Experimental results on HMDB51 and UCF101 show state-of-the-art performance, with further gains when TDD is coupled with traditional hand-crafted features.

Action Recognition with Trajectory-Pooled Deep-Convolutional Descriptors

The paper presents a novel approach to video representation for action recognition, termed Trajectory-Pooled Deep-Convolutional Descriptor (TDD). This methodology synergistically combines elements from both hand-crafted and deep-learned visual features to enhance action recognition accuracy. By leveraging the strengths of improved dense trajectories and two-stream Convolutional Networks (ConvNets), the authors aim to bridge the gap between traditional methods and modern deep learning techniques.
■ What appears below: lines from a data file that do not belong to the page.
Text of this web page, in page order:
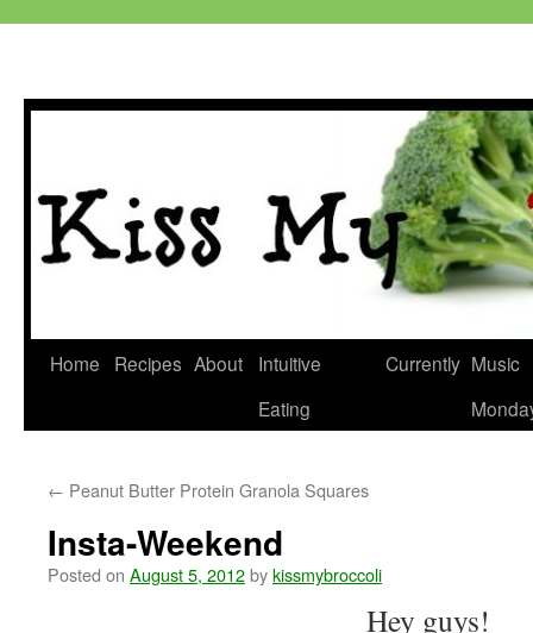
Skip
Home Recipes About
Intuitive
Eating
Currently Music
← Peanut Butter Protein Granola Squares
Insta-Weekend
Posted on August 5, 2012bykissmybroccoli
Hey guys!
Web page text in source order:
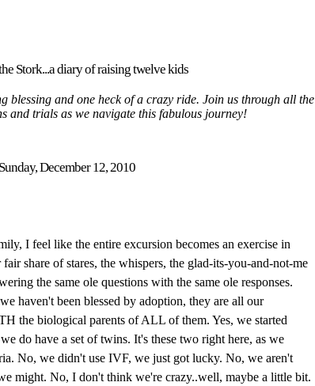
Stork...a diary of raising twelve kids
blessing and one heck of a crazy ride. Join us through all the
and trials as we navigate this fabulous journey!
Sunday, December 12, 2010
I feel like the entire excursion becomes an exercise in
share of stares, the whispers, the glad-its-you-and-not-me
the same ole questions with the same ole responses.
haven't been blessed by adoption, they are all our
the biological parents of ALL of them. Yes, we started
do have a set of twins. It's these two right here, as we
No, we didn't use IVF, we just got lucky. No, we aren't
might. No, I don't think we're crazy..well, maybe a little bit.
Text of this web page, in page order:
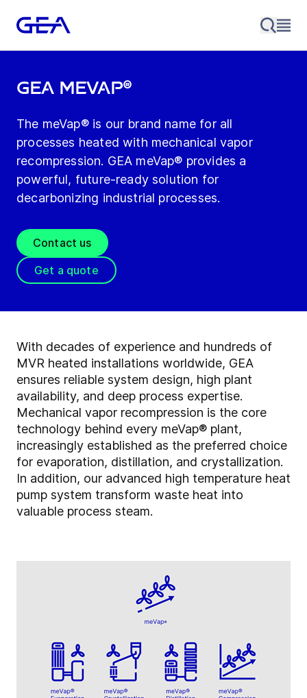
GEA meVap®
The meVap® is our brand name for all
processes heated with mechanical vapor
recompression. GEA meVap® provides a
powerful, future‑ready solution for
decarbonizing industrial processes.
Contact us
Get a quote
With decades of experience and hundreds of
MVR heated installations worldwide, GEA
ensures reliable system design, high plant
availability, and deep process expertise.
Mechanical vapor recompression is the core
technology behind every meVap® plant,
increasingly established as the preferred choice
for evaporation, distillation, and crystallization.
In addition, our advanced high temperature heat
pump system transform waste heat into
valuable process steam.
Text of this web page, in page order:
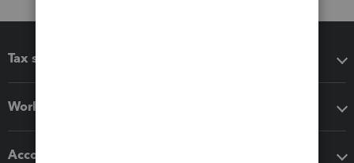
Tax software
Workflow add-ons
Accounting solutions
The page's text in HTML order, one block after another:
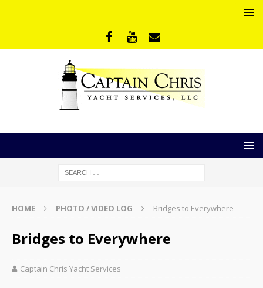
HOME PHOTO / VIDEO LOG Bridges to Everywhere
Bridges to Everywhere
Captain Chris Yacht Services

Key Components and Methodology

The core innovation of TDD lies in its unique approach to aggregating convolutional features via trajectory-constrained sampling and pooling. The main contributions can be summarized as:

Integration of Hand-Crafted and Deep-Learned Features:
- TDD utilizes deep architectures to extract discriminative convolutional feature maps.
- Improved trajectories are employed to extract point trajectories, which inherently capture the temporal continuity of actions.
- By pooling convolutional responses along these trajectories, TDD effectively combines spatial and temporal information.
Normalization Techniques:
- Two normalization methods, spatiotemporal normalization and channel normalization, are introduced to transform convolutional feature maps, ensuring robust and consistent feature representations.
Multi-Scale Extension:
- TDD computes multi-scale convolutional feature maps for each video, thereby allowing the extraction of more comprehensive and invariant descriptors.

Experimental Validation

The paper's experimental validation is carried out on two extensively used action recognition datasets: HMDB51 and UCF101. Here are the significant outcomes and observations:

Performance on HMDB51 and UCF101:
- TDD achieves state-of-the-art performance, with a recognition accuracy of 63.2% on HMDB51 and 90.3% on UCF101.
- When combined with Improved Dense Trajectories (iDT), the results are further enhanced to 65.9% on HMDB51 and 91.5% on UCF101.
Layer-wise Performance:
- Different convolutional layers from the spatial and temporal ConvNets were evaluated, with conv4 and conv5 layers from spatial nets and conv3 and conv4 from temporal nets yielding the highest performance.
Complementarity with Hand-Crafted Features:
- The combination of TDD with iDT features demonstrates a notable performance boost, indicating that TDD effectively captures complementary information to traditional hand-crafted features.

Implications and Future Directions

The implications of TDD are multi-faceted, spanning both practical and theoretical realms. Practically, the TDD framework can be directly applied to enhance existing action recognition systems in various applications such as video surveillance, human-computer interaction, and automated video content analysis. Theoretically, the concept of trajectory-constrained sampling and pooling can inspire further research into integrating temporal dynamics within deep learning frameworks.

Future developments might focus on:

Refinement of Convolutional Features:
- Employing more advanced deep learning architectures (e.g., 3D ConvNets or Transformers).
- Enhancing the representation of motion by utilizing warped optical flow for temporal TDDs.
Scaling to Larger Datasets:
- Training on larger and more diverse datasets could improve generalization and robustness.
Real-time Implementation:
- Optimizing the computational efficiency to enable real-time action recognition applications.

In conclusion, the TDD framework represents a substantial advancement in the domain of action recognition, offering a robust and discriminative approach that effectively integrates and enhances the capabilities of both hand-crafted and deep-learned features.